-- EXERCISE DATA --
=====

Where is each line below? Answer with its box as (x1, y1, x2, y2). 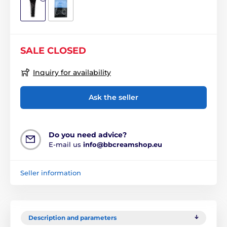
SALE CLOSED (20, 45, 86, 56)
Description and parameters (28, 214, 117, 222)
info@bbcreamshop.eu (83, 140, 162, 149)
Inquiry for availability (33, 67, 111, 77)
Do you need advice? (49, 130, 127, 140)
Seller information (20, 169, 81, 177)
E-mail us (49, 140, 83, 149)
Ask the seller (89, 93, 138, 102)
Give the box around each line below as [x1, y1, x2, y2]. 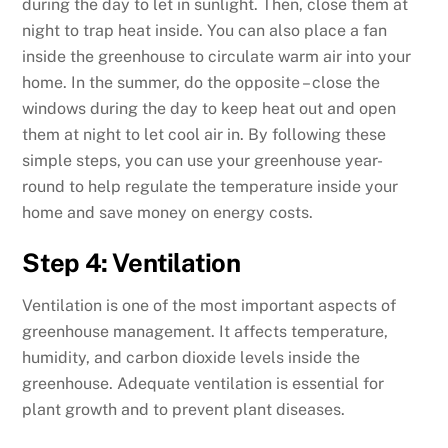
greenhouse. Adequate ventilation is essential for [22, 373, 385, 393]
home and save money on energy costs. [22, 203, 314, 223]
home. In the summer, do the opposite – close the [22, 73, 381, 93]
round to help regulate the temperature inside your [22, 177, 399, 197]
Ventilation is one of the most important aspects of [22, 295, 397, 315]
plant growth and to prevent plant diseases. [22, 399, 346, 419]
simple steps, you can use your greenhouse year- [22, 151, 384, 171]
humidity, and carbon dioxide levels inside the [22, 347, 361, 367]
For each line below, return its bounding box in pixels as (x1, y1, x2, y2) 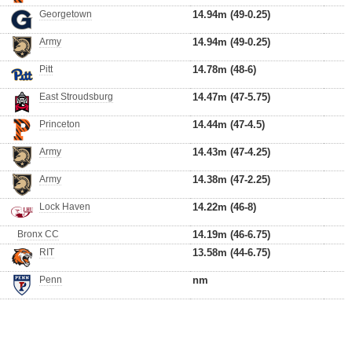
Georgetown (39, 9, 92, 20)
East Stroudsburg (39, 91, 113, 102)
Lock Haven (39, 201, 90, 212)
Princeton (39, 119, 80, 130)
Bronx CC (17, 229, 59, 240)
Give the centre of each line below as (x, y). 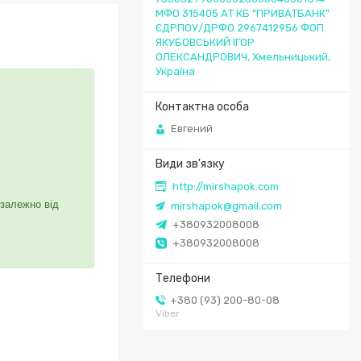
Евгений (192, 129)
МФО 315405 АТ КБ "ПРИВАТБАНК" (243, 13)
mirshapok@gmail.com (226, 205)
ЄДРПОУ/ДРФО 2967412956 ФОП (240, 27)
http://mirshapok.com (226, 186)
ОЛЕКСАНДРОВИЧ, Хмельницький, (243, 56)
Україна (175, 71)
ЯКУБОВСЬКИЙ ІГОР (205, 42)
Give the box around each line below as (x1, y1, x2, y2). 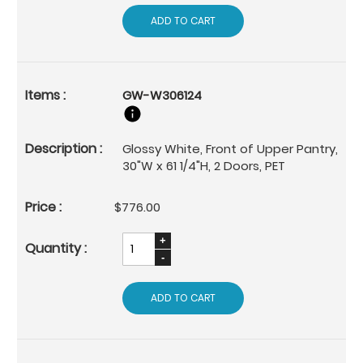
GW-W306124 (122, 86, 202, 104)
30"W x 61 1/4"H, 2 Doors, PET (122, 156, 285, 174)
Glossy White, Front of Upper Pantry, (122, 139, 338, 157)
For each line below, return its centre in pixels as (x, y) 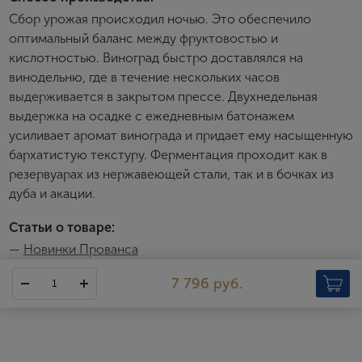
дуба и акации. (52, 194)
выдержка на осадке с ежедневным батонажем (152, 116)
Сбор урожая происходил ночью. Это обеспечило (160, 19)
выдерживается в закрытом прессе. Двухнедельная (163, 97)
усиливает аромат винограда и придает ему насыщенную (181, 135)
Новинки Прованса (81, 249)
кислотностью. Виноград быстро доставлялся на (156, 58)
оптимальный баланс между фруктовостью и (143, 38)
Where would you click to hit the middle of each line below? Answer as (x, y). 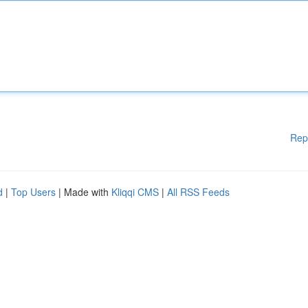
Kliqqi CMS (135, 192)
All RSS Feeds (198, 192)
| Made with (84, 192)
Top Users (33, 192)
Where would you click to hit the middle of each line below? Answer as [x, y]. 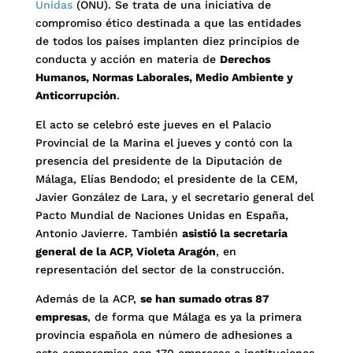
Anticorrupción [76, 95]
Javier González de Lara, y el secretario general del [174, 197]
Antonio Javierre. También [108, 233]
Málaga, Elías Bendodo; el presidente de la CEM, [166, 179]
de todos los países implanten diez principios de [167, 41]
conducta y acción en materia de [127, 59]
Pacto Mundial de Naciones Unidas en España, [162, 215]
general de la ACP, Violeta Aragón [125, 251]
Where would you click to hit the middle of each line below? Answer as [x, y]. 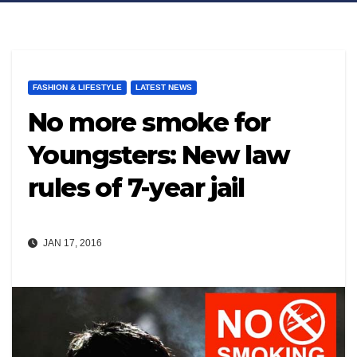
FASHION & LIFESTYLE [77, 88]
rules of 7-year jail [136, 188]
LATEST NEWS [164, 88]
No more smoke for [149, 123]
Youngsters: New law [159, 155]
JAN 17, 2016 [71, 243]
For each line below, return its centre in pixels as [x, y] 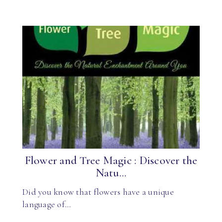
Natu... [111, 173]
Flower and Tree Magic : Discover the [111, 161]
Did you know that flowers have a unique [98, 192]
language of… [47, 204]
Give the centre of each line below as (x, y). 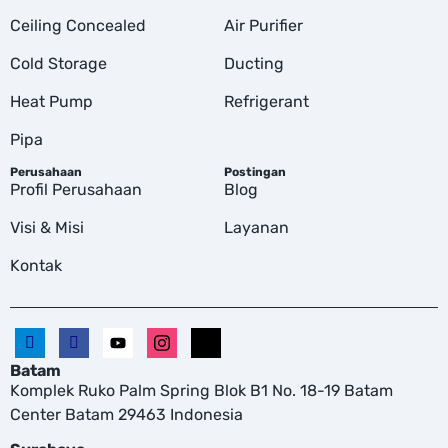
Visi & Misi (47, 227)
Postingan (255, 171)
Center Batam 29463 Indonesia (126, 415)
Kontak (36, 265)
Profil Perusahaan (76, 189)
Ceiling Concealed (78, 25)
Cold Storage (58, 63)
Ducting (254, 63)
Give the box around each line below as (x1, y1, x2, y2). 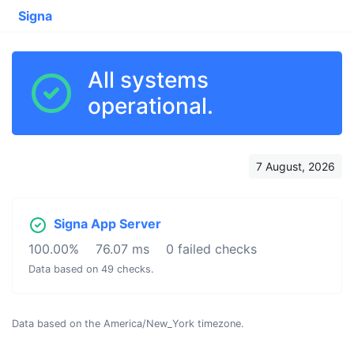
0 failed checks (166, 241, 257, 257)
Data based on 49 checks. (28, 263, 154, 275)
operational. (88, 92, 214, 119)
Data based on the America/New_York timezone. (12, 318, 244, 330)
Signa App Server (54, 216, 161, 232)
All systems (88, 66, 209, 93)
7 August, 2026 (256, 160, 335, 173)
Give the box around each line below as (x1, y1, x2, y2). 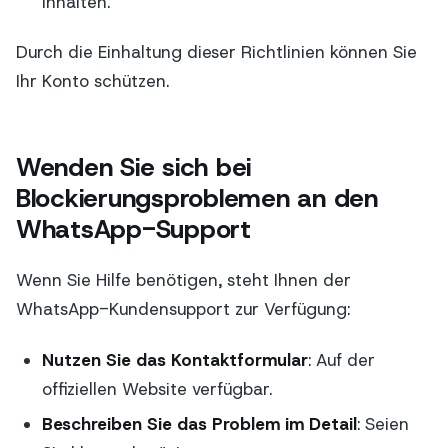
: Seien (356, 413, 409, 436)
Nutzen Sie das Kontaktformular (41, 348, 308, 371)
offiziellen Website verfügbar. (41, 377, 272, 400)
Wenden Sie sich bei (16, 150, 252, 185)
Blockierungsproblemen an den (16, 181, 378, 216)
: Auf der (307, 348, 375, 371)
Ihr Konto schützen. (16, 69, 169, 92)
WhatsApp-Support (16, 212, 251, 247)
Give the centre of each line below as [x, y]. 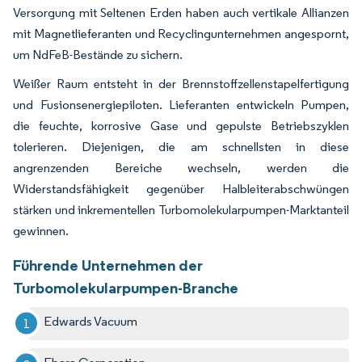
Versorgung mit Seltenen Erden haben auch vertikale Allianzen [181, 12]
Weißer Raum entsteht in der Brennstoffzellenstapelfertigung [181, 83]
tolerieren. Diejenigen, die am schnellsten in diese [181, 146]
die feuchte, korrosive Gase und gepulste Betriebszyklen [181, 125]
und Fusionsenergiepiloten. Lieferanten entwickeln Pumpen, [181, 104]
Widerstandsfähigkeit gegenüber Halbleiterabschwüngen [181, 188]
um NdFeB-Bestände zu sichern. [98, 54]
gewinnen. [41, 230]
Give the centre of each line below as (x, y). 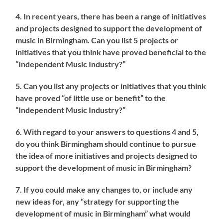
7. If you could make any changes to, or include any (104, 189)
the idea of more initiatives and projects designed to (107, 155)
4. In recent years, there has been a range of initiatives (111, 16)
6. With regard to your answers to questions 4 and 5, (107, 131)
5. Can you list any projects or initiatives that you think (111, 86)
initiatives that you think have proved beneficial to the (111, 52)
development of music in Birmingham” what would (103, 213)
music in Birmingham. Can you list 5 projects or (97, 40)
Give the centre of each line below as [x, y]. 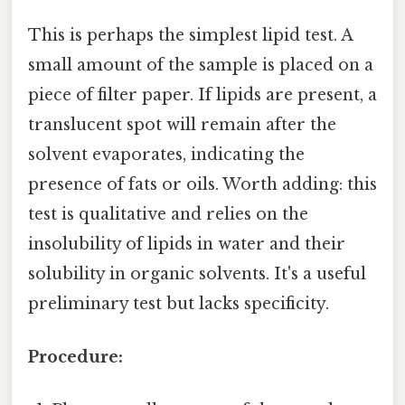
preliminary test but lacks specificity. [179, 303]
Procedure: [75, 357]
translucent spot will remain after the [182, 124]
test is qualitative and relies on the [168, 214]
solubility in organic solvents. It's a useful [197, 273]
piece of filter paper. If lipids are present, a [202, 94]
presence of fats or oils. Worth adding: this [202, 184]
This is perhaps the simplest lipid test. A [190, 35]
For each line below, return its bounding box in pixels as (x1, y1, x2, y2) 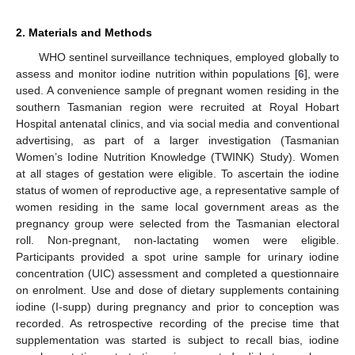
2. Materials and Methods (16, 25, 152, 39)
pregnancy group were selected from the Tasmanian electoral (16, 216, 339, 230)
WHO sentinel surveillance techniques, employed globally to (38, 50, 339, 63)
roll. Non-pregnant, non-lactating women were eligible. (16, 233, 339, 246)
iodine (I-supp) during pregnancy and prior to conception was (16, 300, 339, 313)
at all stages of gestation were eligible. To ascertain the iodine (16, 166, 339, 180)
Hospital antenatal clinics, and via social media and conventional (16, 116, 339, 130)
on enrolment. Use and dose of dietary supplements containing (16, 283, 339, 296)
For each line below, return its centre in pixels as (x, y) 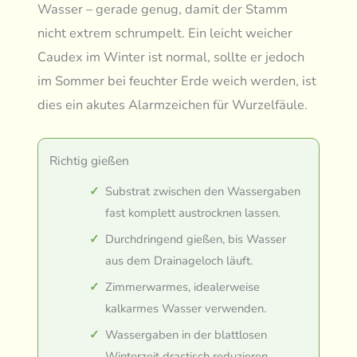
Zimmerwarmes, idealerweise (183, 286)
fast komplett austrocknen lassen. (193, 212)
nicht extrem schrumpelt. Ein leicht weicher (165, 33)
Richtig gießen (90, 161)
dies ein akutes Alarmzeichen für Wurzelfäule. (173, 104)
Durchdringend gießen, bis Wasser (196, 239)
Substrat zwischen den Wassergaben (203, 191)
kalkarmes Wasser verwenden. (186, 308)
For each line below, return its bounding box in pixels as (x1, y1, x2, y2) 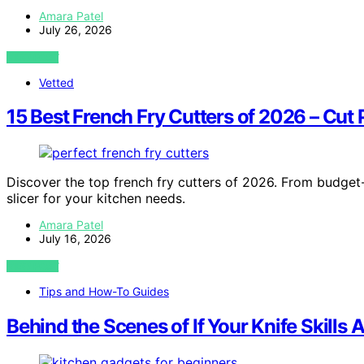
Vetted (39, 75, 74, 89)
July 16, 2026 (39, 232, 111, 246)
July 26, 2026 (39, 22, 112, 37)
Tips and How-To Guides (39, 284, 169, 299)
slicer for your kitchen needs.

=====

-- PROBLEM DETAILS --
For this task, give the full listing again verbatim and keep out every picture.

-- RESULT OF THIS EXERCISE --
Where is each line below? Answer with its box as (x1, y1, x2, y2). 
SALE CLOSED (20, 45, 86, 56)
Description and parameters (28, 214, 117, 222)
info@bbcreamshop.eu (83, 140, 162, 149)
Inquiry for availability (33, 67, 111, 77)
Do you need advice? (49, 130, 127, 140)
Seller information (20, 169, 81, 177)
E-mail us (49, 140, 83, 149)
Ask the seller (89, 93, 138, 102)
Give the box around each line below as [x1, y1, x2, y2]. 
greenhouse. Adequate ventilation is essential for [22, 373, 385, 393]
home and save money on energy costs. [22, 203, 314, 223]
home. In the summer, do the opposite – close the [22, 73, 381, 93]
round to help regulate the temperature inside your [22, 177, 399, 197]
Ventilation is one of the most important aspects of [22, 295, 397, 315]
plant growth and to prevent plant diseases. [22, 399, 346, 419]
simple steps, you can use your greenhouse year- [22, 151, 384, 171]
humidity, and carbon dioxide levels inside the [22, 347, 361, 367]
For each line below, return its bounding box in pixels as (x1, y1, x2, y2) 
Georgetown (39, 9, 92, 20)
East Stroudsburg (39, 91, 113, 102)
Lock Haven (39, 201, 90, 212)
Princeton (39, 119, 80, 130)
Bronx CC (17, 229, 59, 240)
Give the centre of each line below as (x, y). 
Евгений (192, 129)
МФО 315405 АТ КБ "ПРИВАТБАНК" (243, 13)
mirshapok@gmail.com (226, 205)
ЄДРПОУ/ДРФО 2967412956 ФОП (240, 27)
http://mirshapok.com (226, 186)
ОЛЕКСАНДРОВИЧ, Хмельницький, (243, 56)
Україна (175, 71)
ЯКУБОВСЬКИЙ ІГОР (205, 42)
Give the box around each line below as (x1, y1, x2, y2). 
GW-W306124 (122, 86, 202, 104)
30"W x 61 1/4"H, 2 Doors, PET (122, 156, 285, 174)
Glossy White, Front of Upper Pantry, (122, 139, 338, 157)
For each line below, return its centre in pixels as (x, y) 
дуба и акации. (52, 194)
выдержка на осадке с ежедневным батонажем (152, 116)
Сбор урожая происходил ночью. Это обеспечило (160, 19)
выдерживается в закрытом прессе. Двухнедельная (163, 97)
усиливает аромат винограда и придает ему насыщенную (181, 135)
Новинки Прованса (81, 249)
кислотностью. Виноград быстро доставлялся на (156, 58)
оптимальный баланс между фруктовостью и (143, 38)
Where would you click to hit the middle of each line below? Answer as (x, y). 
Kliqqi CMS (135, 192)
All RSS Feeds (198, 192)
| Made with (84, 192)
Top Users (33, 192)
Where would you click to hit the middle of each line below? Answer as [x, y]. 
Anticorrupción [76, 95]
Javier González de Lara, y el secretario general del [174, 197]
Antonio Javierre. También [108, 233]
Málaga, Elías Bendodo; el presidente de la CEM, [166, 179]
de todos los países implanten diez principios de [167, 41]
conducta y acción en materia de [127, 59]
Pacto Mundial de Naciones Unidas en España, [162, 215]
general de la ACP, Violeta Aragón [125, 251]
Where would you click to hit the middle of each line below? Answer as [x, y]. 
FASHION & LIFESTYLE [77, 88]
rules of 7-year jail [136, 188]
LATEST NEWS [164, 88]
No more smoke for [149, 123]
Youngsters: New law [159, 155]
JAN 17, 2016 [71, 243]
For each line below, return its centre in pixels as [x, y] 
Natu... [111, 173]
Flower and Tree Magic : Discover the [111, 161]
Did you know that flowers have a unique [98, 192]
language of… [47, 204]
Give the centre of each line below as (x, y). 
Visi & Misi (47, 227)
Postingan (255, 171)
Center Batam 29463 Indonesia (126, 415)
Kontak (36, 265)
Profil Perusahaan (76, 189)
Ceiling Concealed (78, 25)
Cold Storage (58, 63)
Ducting (254, 63)
Give the box around each line below as (x1, y1, x2, y2). 
0 failed checks (166, 241, 257, 257)
Data based on 49 checks. (28, 263, 154, 275)
operational. (88, 92, 214, 119)
Data based on the America/New_York timezone. (12, 318, 244, 330)
Signa App Server (54, 216, 161, 232)
All systems (88, 66, 209, 93)
7 August, 2026 (256, 160, 335, 173)
Give the box around each line below as (x1, y1, x2, y2). 
: Seien (356, 413, 409, 436)
Nutzen Sie das Kontaktformular (41, 348, 308, 371)
offiziellen Website verfügbar. (41, 377, 272, 400)
Wenden Sie sich bei (16, 150, 252, 185)
Blockierungsproblemen an den (16, 181, 378, 216)
: Auf der (307, 348, 375, 371)
Ihr Konto schützen. (16, 69, 169, 92)
WhatsApp-Support (16, 212, 251, 247)
Give the centre of each line below as [x, y]. 
Versorgung mit Seltenen Erden haben auch vertikale Allianzen [181, 12]
Weißer Raum entsteht in der Brennstoffzellenstapelfertigung [181, 83]
tolerieren. Diejenigen, die am schnellsten in diese [181, 146]
die feuchte, korrosive Gase und gepulste Betriebszyklen [181, 125]
und Fusionsenergiepiloten. Lieferanten entwickeln Pumpen, [181, 104]
Widerstandsfähigkeit gegenüber Halbleiterabschwüngen [181, 188]
um NdFeB-Bestände zu sichern. [98, 54]
gewinnen. [41, 230]
Give the centre of each line below as (x, y). 
7. If you could make any changes to, or include any (104, 189)
the idea of more initiatives and projects designed to (107, 155)
4. In recent years, there has been a range of initiatives (111, 16)
6. With regard to your answers to questions 4 and 5, (107, 131)
5. Can you list any projects or initiatives that you think (111, 86)
initiatives that you think have proved beneficial to the (111, 52)
development of music in Birmingham” what would (103, 213)
music in Birmingham. Can you list 5 projects or (97, 40)
Give the centre of each line below as [x, y]. 
preliminary test but lacks specificity. [179, 303]
Procedure: [75, 357]
translucent spot will remain after the [182, 124]
test is qualitative and relies on the [168, 214]
solubility in organic solvents. It's a useful [197, 273]
piece of filter paper. If lipids are present, a [202, 94]
presence of fats or oils. Worth adding: this [202, 184]
This is perhaps the simplest lipid test. A [190, 35]
For each line below, return its bounding box in pixels as (x1, y1, x2, y2) 
2. Materials and Methods (16, 25, 152, 39)
pregnancy group were selected from the Tasmanian electoral (16, 216, 339, 230)
WHO sentinel surveillance techniques, employed globally to (38, 50, 339, 63)
roll. Non-pregnant, non-lactating women were eligible. (16, 233, 339, 246)
iodine (I-supp) during pregnancy and prior to conception was (16, 300, 339, 313)
at all stages of gestation were eligible. To ascertain the iodine (16, 166, 339, 180)
Hospital antenatal clinics, and via social media and conventional (16, 116, 339, 130)
on enrolment. Use and dose of dietary supplements containing (16, 283, 339, 296)
For each line below, return its centre in pixels as (x, y) 
Zimmerwarmes, idealerweise (183, 286)
fast komplett austrocknen lassen. (193, 212)
nicht extrem schrumpelt. Ein leicht weicher (165, 33)
Richtig gießen (90, 161)
dies ein akutes Alarmzeichen für Wurzelfäule. (173, 104)
Durchdringend gießen, bis Wasser (196, 239)
Substrat zwischen den Wassergaben (203, 191)
kalkarmes Wasser verwenden. (186, 308)
For each line below, return its bounding box in pixels as (x1, y1, x2, y2) 
Vetted (39, 75, 74, 89)
July 16, 2026 (39, 232, 111, 246)
July 26, 2026 (39, 22, 112, 37)
Tips and How-To Guides (39, 284, 169, 299)
slicer for your kitchen needs.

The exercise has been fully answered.